REQUIREMENT |
Copy nothing but the lines below running from the line containing "определения азимута цели." through the line containing "цифрового увеличения прибора.", both end lines included.
ENTRIES SHOWN Block Start
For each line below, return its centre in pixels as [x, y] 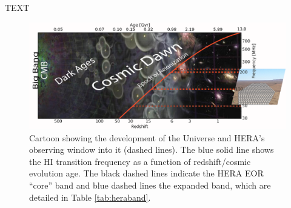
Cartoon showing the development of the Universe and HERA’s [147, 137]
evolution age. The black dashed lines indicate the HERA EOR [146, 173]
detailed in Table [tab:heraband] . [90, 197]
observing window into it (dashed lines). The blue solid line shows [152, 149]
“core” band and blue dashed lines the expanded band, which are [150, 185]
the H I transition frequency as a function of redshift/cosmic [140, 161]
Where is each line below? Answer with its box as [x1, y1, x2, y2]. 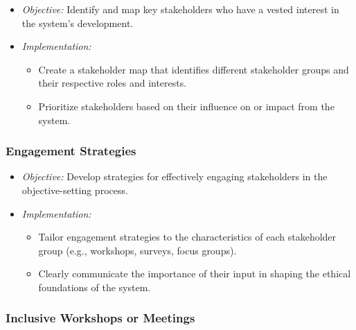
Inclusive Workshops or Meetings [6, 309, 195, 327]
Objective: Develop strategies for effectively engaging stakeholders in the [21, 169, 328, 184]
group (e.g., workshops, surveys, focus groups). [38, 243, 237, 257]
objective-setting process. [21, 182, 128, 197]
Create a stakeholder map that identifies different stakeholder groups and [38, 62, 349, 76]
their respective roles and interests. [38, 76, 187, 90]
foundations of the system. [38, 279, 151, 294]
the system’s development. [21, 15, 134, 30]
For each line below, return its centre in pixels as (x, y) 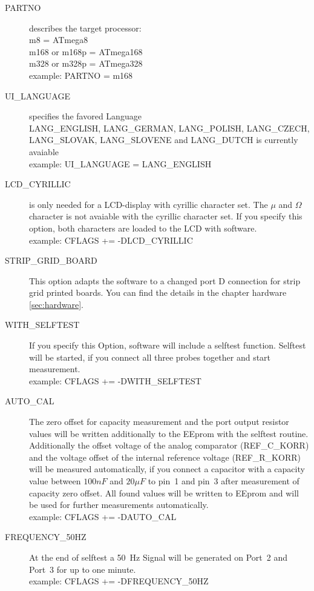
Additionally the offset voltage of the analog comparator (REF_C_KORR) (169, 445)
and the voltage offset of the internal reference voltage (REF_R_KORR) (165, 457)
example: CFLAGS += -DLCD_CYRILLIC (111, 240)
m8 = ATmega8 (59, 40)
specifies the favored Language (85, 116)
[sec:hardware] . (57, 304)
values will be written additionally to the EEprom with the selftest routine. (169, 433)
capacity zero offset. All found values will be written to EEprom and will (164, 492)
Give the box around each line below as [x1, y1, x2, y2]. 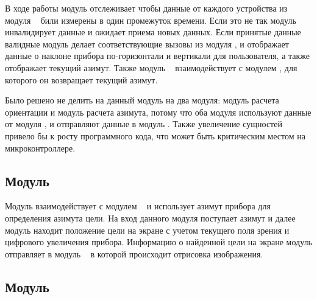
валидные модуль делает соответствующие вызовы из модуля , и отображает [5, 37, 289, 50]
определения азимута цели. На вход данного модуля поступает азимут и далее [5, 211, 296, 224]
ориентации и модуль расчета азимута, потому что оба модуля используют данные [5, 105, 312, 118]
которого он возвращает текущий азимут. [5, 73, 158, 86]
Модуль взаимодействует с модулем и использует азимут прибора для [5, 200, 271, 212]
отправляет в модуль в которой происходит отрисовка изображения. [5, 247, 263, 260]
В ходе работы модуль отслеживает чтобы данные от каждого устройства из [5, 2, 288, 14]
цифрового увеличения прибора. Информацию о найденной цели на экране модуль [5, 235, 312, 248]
ENTRIES SHOWN Block End
ENTRIES SHOWN Block Start
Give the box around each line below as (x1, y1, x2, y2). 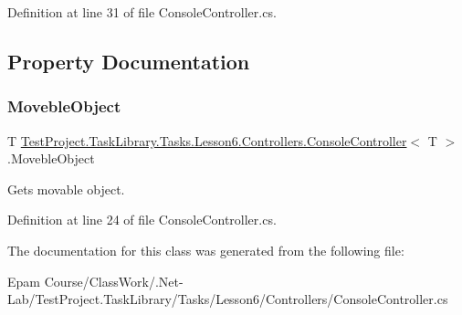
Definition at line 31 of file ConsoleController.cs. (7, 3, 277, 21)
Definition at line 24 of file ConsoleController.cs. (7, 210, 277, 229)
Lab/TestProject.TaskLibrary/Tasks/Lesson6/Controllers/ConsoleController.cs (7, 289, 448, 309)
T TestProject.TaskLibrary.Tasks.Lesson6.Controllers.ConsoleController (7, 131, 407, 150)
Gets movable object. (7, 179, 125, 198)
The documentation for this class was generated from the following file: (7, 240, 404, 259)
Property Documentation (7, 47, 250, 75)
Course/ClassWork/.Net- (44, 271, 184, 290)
ENTRIES SHOWN Block End
ENTRIES SHOWN Block Start
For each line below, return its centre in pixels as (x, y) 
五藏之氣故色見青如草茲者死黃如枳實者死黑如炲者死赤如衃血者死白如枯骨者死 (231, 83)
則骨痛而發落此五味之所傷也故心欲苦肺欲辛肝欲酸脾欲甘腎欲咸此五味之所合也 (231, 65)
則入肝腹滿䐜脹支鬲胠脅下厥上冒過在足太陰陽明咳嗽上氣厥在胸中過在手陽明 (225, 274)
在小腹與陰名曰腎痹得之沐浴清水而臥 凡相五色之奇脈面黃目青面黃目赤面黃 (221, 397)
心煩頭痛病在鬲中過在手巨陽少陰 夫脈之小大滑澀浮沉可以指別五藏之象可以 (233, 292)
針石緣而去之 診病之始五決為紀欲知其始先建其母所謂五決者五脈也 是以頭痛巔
ENTRIES SHOWN Block End
TASK SOLUTION |
определения азимута цели. На вход данного модуля поступает азимут и далее [5, 211, 296, 224]
ориентации и модуль расчета азимута, потому что оба модуля используют данные [5, 105, 312, 118]
которого он возвращает текущий азимут. [5, 73, 158, 86]
Модуль взаимодействует с модулем и использует азимут прибора для [5, 200, 271, 212]
отправляет в модуль в которой происходит отрисовка изображения. [5, 247, 263, 260]
В ходе работы модуль отслеживает чтобы данные от каждого устройства из [5, 2, 288, 14]
цифрового увеличения прибора. Информацию о найденной цели на экране модуль [5, 235, 312, 248]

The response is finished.